I never once suggested that adding weight is an advisable way to gain distance. It's clearly a silly way to do it. At no point in this did I say that.

You're original point was: "length the ball will travel is set by two characters of the club, the loft on the face and the length of it". That was incorrect, length is indirect. You've changed your position and now it's all about speed. I'm not arguing that this is the dominant characteristic.

However, you also said: "Weight, is incorrect. Speed and loft are all that matters.". This is wrong. Weight is a factor. How much does it contribute? I don't know and am not going to sit down and do the equations to give a definite answer. However, the weight of the golfer does impact distance. If it's true for baseball as outlined by Penn State researchers, it's true for golf.

How can Rory hit it so far? Very fast clubhead speed and he keeps the club square and on-line. If he weighed more and swung the club the same way, he'd hit it further. I've never stated weight is the dominant factor. It's not but it does contribute. That's all i've been saying.

You're an engineer, you've probably completed a course in mechanics or kinematics. Please explain how the weight of a golfer does not contribute to the kinetic energy at the point of impact. The formula being 0.5mv^2. Law of conservation of energy applies, the golf ball has no kinetic energy before impact. It has plenty after. Or, please explain why the findings of the following baseball study cannot be applied to golf:
https://qz.com/801738/why-are-baseball-players-fat/

Rippeditup

The thing with Bryson is the weight has been added with a very clear focus on overall strength while trying to not lose mobility, the strength/weight is being used heavily on how he loads up on the back swing and how he drives through on the left side on the downswing which is all based on coiling up his body and weight to get behind the hit..
with Rory he has insane mobility on the back swing getting his back, glutes and legs all coiled before releasing..
The swing speed is determined by the weight you load on the right side before driving the club through impact from the shift to the left side.. strength, weight, mobility and stability of the body all leads to more power...

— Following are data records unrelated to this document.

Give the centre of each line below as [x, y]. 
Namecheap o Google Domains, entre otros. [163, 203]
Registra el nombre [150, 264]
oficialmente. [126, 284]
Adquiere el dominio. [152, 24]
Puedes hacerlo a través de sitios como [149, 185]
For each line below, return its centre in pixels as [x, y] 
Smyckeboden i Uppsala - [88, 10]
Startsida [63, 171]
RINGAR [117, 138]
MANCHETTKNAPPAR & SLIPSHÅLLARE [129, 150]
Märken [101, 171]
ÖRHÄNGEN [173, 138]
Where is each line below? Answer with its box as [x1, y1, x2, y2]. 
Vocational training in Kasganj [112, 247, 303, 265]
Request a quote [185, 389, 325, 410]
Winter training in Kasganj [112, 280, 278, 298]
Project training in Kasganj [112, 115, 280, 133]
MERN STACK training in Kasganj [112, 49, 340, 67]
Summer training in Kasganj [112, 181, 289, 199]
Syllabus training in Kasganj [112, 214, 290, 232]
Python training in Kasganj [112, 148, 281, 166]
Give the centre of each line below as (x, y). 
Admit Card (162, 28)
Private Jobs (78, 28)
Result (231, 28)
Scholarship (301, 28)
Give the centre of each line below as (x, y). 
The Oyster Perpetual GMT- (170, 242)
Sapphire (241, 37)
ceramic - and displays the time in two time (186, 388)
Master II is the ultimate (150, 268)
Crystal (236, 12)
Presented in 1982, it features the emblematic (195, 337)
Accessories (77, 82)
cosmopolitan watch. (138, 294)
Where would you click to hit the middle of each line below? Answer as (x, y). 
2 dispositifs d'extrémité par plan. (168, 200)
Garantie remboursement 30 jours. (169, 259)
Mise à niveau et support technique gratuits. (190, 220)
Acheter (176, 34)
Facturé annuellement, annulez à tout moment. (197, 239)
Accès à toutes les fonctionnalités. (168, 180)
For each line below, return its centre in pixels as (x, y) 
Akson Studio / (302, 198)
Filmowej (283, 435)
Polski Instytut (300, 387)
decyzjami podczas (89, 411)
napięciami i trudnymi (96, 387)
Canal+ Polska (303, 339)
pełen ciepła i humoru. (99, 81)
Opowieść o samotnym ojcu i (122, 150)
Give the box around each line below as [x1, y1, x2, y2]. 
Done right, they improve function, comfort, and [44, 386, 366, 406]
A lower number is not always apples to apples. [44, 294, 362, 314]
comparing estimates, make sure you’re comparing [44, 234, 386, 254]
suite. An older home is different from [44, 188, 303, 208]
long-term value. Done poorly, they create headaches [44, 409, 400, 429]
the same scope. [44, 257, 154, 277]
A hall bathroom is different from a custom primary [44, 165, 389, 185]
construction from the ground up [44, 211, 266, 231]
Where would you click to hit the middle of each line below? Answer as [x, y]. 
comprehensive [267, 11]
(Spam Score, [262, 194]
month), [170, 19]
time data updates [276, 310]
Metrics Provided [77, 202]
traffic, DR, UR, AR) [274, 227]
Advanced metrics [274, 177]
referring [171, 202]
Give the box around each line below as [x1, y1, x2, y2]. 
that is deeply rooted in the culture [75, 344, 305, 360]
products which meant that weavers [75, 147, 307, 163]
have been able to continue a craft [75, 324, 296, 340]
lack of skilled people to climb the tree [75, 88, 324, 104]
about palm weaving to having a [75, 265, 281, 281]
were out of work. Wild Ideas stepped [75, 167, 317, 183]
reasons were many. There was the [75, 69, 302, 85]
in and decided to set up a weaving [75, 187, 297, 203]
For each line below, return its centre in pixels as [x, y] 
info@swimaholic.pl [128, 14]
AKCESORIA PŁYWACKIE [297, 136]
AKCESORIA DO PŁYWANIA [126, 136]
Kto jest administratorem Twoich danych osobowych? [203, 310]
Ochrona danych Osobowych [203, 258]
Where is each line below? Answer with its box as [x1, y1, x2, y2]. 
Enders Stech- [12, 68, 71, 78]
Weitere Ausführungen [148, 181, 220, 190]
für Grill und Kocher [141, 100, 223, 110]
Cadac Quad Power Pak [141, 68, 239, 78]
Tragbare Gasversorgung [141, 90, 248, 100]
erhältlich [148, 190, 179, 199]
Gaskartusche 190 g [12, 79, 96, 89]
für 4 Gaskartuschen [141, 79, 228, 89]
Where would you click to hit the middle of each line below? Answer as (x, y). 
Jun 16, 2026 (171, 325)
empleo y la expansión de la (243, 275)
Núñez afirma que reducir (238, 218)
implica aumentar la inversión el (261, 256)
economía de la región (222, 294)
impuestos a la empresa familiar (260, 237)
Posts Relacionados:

I am no engineer but have been a long hitter of a ball since being a small kid and even today at 40 and been out for years would carry 290+ with big launches and I am no pro just understand body movement..
it’s like Olympic lifting, bigger lads will move more weight but vs body % will be nowhere near the smaller lads as the coil and power is better due to technique


Rory has exceptional technical ability which Bryson has also bit he has put in the raw power also with the weight gain to increase overall output

Golf is my Game

bren2001 wrote: »

The relationship between clubhead speed and distance is well established. I'm not saying that's untrue. I'm sayi g the weight of a person makes a difference, that's all. That difference might be very very small.

Ok, from a golfing perspective, the kinetic energy before impact is 0.5mv^2, the m refers to the mass of the golf club and golfer. Why is that wrong?

That you are counting all of the body of the golfer contributing to the mass in the 1/2mv2 equation. v is a vector with direction as well as magnitude. You are using all that v as if it were in the direction of the target. The 1/2mv2 component that resolves for the movement of the body of the golfer is neglectably zero since the v of the movement of the body as a mass is almost zero. The body itself simply isnt moving fast. And the remainder of the compnonent that is, is almost a zero sum, since mass of the body that is actually moving back (the left half for a right handed golfer) from the ball negates that which is moving toward the ball (the right side). Leaving no body momentum component that has any measureable contribution to energy transferred to the ball.